When it is determined that two search terms connected with a dashed line in FIG. 3 c are equivalent and may be clustered together according to description above, the dashed line is changed to a solid line. Otherwise, the dashed line is unchanged, i.e., the two search terms connected with the dashed line are not equivalent and cannot be clustered together. The dashed line may be removed subsequently. Afterwards, all search terms which are eventually connected by solid lines are taken as a final clustering result according to the embodiment of the present invention.
In the embodiment of the present invention, clustering relationships among search terms are denoted by a solid line (also called an edge relationship) between two search terms, therefore, only edge relationships may be traversed in the embodiment of the present invention, so that the complexity in the embodiment of the present invention is reduced to O(n+e), wherein n denotes the number of the search terms, and e denotes the number of the edge relationships.
It should be noted that as an extension of the embodiment of the present invention, a potential clustering relationship among second search terms related to a first search term provided by a user and “descendant” nodes of the second search terms within N hops (such as N=3) in FIG. 3 may be further exploited in the embodiment of the present invention.
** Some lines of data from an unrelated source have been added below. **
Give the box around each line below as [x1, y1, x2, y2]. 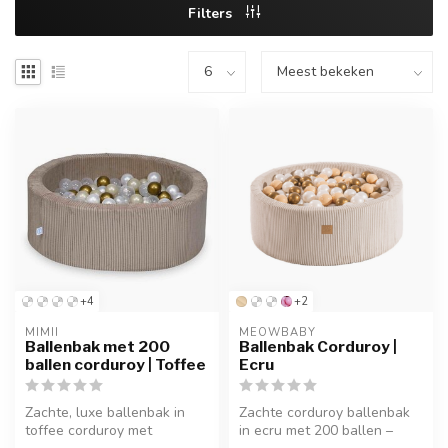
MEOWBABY [239, 324, 316, 340]
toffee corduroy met [25, 420, 152, 440]
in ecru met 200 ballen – [239, 420, 393, 440]
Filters [188, 3, 236, 23]
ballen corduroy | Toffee [25, 354, 206, 374]
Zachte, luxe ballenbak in [25, 402, 185, 422]
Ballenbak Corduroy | [239, 336, 397, 356]
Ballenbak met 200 [25, 336, 170, 356]

The specific implementation may refer to the process shown in FIG. 2 b, and is not described in detail herein.
In addition, in a bid advertising system, a candidate search term set is not constant all the time, and search terms may be progressively added to the candidate search term set with the passage of time. For example, at a certain time point, a new first search term provided by a user is added to the candidate search term set. Compared with a previous search term, the newly-added first search term occurs newly. It is necessary to perform a similar clustering operation shown in FIG. 2 a and FIG. 2 b for the newly-added first search term. At the same time, a result obtained after performing the clustering operation is integrated together with a previous clustering result. A process is shown in FIG. 4.
As shown in FIG. 4, FIG. 4 is a flowchart illustrating a process for newly adding a first search term (referred to as an incremental update process) in accordance with an embodiment of the present invention. As shown in FIG. 4, the process may include steps as follows.
In step 401, one or more second search terms related to a first search term are determined, the first search term to be added and a second search term are added to a candidate search term set, wherein the second search term is within the determined one or more second search terms and differs from any search term in the candidate search term set.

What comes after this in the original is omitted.